> [PROBLEM STATEMENT]: Your answer must be an exact copy of the records below, minus the pictures.

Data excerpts

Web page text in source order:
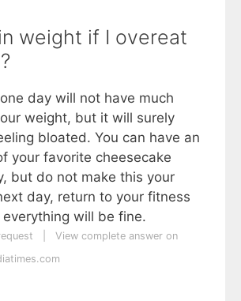
weight if I overeat
day will not have much
weight, but it will surely
bloated. You can have an
your favorite cheesecake
but do not make this your
day, return to your fitness
will be fine.
View complete answer on
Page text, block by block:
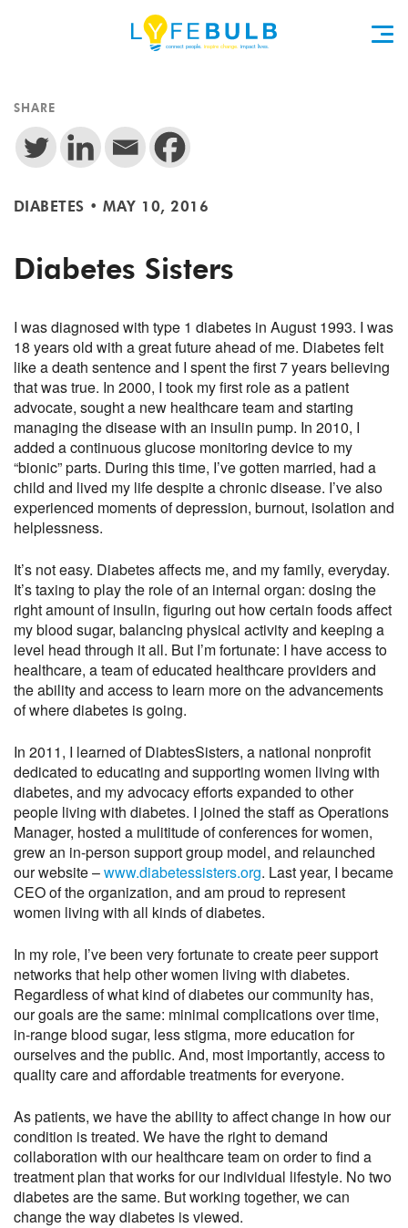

> [RESULT OF THIS EXERCISE]:
Web page text in source order:
weight if I overeat
day will not have much
weight, but it will surely
bloated. You can have an
your favorite cheesecake
but do not make this your
day, return to your fitness
will be fine.
View complete answer on
Page text, block by block:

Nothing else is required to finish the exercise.